Netflix's acquisition of InterPositive looks different in this context. InterPositive trains custom AI models on a production's own dailies. The model learns the specific visual logic of one film: its lighting, color palette, editorial rhythm. The training data is the production itself.

That is the cleanest answer to this entire problem. You know exactly what the model watched because you shot it. No copyright questions. No invisible curriculum. No surprise that the model generates something it was never supposed to have seen. The aesthetic inheritance is yours because the footage was yours.

For everyone else, working with general-purpose models, the question persists. Your prompt is a request addressed to a visual education you did not design and cannot audit.

What this means for prompting

Two practical takeaways.

First: when a prompt fails, the failure might not be your language. It might be the model's vocabulary. If the training data for a specific look is thin, no amount of prompt refinement will extract what the model cannot recognize. Switching models is sometimes more productive than rewriting prompts. Different filmographies, different visual vocabularies, different results from identical words. Kling's training clearly included dense physical-world footage, which is why its textures feel grounded. Sora's training leaned narrative, which is why it reads prompts like stage directions. WAN's training favored saturation and visual density, which is why sparse frames fight it. These are not bugs. They are biographies.
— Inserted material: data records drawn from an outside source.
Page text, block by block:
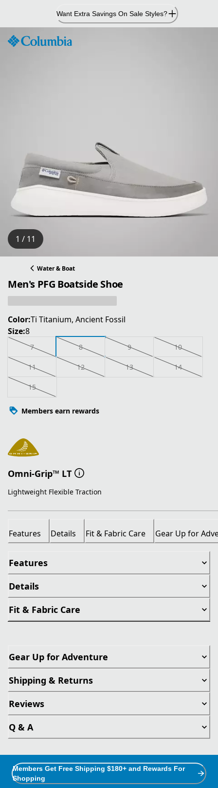
Content
Want Extra Savings On Sale Styles?
1 / 11
Water & Boat
Men's PFG Boatside Shoe
Color:Ti Titanium, Ancient Fossil
Size:8
7 8 9 10
11 12 13 14
15
Members earn rewards
Omni-Grip™ LT
Lightweight Flexible Traction
Features Details Fit & Fabric Care Gear Up for
Features
Details
Fit & Fabric Care
Gear Up for Adventure
Shipping & Returns
Reviews
Q & A
Members Get Free Shipping $180+ and Rewards For
Shopping

Second: reference images bypass the training data gap entirely. When you feed a model an image and ask it to animate, you are handing it the visual information directly instead of asking it to recall something from its education. This is why img2vid workflows keep arriving as the answer to problems that text prompts cannot solve. The image carries what the model might not have learned. You stop asking the model to remember. You show it instead.

The quiet variable

Training data was always the thing shaping every output that nobody discussed because nobody could see it. A copyright dispute involving the most recognizable fictional characters on the planet just pulled the curtain back.
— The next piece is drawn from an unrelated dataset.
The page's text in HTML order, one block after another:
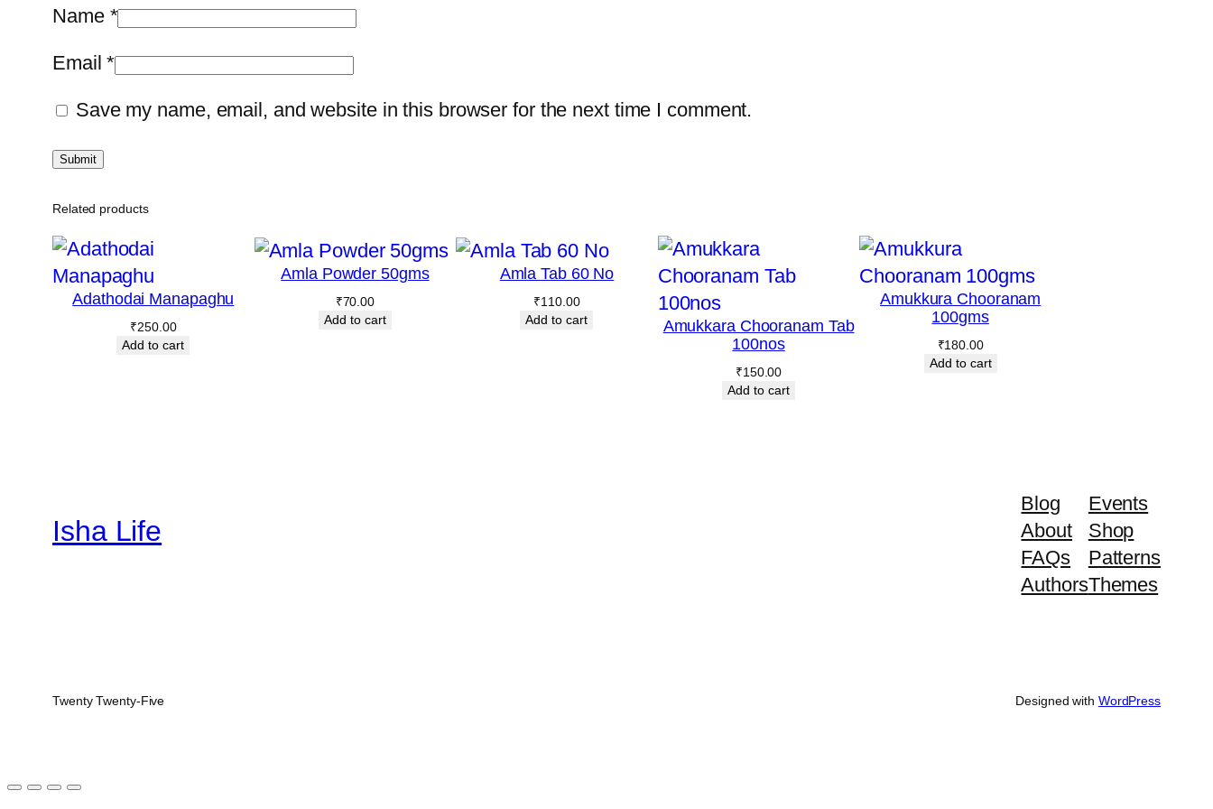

Every model you prompt was educated by footage it watched. That footage was chosen by someone, for reasons you do not know, with biases you cannot measure. The prompt is your half of the conversation. The training data is the model's half. And the model will never tell you what it studied.

The best you can do is learn what each model responds to, notice where the vocabulary goes dead, and work within the filmography you have been given. Or hand the model a reference frame and skip the conversation entirely.

Bruce Belafonte is an AI filmmaker at Light Owl. He has never received a straight answer about what any model watched and has stopped expecting one.